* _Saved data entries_
--------
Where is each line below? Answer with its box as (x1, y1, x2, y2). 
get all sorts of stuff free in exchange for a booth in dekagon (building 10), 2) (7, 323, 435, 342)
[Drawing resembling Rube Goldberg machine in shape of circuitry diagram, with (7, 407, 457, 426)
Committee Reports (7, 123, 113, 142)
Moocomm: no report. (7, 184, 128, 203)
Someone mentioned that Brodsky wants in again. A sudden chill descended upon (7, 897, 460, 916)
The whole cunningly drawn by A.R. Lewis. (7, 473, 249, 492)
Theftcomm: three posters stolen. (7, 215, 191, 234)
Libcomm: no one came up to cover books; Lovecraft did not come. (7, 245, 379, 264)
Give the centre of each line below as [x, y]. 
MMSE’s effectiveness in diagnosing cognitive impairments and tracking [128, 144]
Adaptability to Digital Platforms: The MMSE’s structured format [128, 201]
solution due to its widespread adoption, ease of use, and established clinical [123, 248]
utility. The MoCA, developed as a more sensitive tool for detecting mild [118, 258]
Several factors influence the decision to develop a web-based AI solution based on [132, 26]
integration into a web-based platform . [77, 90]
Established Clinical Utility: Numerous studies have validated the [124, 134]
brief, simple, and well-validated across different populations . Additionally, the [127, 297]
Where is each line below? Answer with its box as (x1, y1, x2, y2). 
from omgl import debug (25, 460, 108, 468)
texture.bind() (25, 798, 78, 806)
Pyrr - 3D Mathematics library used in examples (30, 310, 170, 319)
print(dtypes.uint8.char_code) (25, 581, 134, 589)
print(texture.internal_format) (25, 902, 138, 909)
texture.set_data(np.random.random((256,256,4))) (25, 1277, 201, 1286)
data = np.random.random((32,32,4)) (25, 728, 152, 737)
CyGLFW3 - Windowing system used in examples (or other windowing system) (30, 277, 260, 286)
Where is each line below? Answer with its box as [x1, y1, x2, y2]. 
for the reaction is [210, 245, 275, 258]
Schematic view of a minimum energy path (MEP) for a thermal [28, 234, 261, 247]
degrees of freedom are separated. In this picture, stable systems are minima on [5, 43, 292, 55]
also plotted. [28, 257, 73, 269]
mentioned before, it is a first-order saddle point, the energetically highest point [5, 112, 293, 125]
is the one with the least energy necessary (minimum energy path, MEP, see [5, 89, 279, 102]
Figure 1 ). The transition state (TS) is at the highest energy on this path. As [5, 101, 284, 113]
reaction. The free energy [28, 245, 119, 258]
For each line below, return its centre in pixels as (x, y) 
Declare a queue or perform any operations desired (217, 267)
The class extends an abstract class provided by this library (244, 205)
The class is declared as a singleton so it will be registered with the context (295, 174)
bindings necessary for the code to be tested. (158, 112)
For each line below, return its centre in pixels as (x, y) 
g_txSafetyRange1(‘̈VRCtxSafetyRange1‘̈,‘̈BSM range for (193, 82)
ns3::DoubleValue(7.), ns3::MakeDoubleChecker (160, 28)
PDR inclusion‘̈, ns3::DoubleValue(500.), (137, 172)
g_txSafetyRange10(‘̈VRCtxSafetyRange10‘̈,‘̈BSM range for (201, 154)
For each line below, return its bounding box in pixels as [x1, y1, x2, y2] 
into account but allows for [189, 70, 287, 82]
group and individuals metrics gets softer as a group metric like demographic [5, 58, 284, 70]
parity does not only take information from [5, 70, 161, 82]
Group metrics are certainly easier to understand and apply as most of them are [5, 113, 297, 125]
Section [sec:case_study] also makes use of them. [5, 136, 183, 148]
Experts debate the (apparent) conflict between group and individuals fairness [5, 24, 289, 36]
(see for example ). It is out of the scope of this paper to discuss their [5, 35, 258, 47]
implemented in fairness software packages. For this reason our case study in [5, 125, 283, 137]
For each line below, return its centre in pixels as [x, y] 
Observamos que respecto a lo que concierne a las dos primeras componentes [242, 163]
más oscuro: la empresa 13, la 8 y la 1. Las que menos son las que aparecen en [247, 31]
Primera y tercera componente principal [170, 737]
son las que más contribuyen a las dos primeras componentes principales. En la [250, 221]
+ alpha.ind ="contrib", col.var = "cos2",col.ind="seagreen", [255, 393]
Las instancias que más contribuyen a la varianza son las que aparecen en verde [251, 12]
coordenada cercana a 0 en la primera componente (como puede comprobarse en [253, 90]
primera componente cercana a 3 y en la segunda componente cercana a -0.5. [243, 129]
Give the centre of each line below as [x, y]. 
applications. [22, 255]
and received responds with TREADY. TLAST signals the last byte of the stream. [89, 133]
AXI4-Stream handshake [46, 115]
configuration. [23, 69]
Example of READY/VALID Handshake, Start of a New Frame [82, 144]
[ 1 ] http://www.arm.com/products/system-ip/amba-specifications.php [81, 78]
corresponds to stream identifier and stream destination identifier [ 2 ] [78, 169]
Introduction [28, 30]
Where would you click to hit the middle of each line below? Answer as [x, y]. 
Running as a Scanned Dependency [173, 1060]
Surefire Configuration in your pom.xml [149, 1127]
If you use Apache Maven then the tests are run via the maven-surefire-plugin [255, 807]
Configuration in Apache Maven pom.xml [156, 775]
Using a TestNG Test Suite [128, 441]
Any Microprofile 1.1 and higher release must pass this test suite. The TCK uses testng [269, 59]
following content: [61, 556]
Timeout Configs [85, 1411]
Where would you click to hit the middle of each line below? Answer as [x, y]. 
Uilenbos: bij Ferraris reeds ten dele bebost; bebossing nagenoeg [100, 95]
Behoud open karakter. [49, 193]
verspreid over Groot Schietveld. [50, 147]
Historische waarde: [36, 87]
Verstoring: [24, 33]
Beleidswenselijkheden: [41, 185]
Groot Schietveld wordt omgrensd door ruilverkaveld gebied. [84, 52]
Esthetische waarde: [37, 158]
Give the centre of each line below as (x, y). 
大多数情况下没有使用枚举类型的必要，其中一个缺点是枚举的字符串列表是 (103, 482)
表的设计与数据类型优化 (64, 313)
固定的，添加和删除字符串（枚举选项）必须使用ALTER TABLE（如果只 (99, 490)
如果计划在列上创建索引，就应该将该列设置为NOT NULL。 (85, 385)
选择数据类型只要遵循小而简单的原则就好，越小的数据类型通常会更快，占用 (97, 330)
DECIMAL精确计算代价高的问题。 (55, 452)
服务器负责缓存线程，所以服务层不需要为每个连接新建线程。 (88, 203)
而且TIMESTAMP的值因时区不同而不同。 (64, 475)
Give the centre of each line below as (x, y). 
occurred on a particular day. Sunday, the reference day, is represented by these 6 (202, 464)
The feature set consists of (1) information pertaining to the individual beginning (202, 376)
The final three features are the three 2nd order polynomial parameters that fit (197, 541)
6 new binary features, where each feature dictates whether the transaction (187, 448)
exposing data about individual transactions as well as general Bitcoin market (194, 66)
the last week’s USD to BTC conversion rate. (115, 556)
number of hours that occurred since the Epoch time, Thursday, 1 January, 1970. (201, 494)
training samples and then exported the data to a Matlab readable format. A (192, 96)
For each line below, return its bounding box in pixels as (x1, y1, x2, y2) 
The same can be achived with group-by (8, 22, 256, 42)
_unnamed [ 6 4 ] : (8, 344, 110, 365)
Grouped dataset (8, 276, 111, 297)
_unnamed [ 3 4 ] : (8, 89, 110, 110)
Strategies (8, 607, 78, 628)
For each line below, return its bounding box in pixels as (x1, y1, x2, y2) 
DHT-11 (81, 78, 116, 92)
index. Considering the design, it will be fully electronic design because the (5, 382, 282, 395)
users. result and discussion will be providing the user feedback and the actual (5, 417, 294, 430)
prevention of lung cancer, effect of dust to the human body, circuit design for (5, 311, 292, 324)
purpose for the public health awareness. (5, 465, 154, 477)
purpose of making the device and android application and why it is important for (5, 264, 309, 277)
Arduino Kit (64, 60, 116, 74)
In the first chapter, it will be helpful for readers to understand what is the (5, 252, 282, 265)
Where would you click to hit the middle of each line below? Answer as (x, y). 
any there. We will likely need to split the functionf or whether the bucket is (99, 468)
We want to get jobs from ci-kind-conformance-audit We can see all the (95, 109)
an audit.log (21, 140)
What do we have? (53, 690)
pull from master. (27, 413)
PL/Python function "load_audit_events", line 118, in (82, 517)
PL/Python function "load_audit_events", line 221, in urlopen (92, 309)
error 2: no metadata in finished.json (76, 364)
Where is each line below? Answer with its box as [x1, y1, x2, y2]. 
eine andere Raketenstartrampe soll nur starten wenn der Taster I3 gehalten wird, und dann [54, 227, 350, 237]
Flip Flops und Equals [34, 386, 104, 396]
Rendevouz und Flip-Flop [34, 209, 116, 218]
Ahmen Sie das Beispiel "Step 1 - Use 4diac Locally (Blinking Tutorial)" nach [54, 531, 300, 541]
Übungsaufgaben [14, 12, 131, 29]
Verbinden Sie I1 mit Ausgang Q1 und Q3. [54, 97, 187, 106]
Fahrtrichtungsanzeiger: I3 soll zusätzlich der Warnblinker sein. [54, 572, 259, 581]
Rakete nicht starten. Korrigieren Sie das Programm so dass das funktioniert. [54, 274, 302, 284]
--------
* _ACTION ITEM_
Each line above that holds the string "primeras" should be copied and shown.

* _THE ANSWER_
Observamos que respecto a lo que concierne a las dos primeras componentes [242, 163]
son las que más contribuyen a las dos primeras componentes principales. En la [250, 221]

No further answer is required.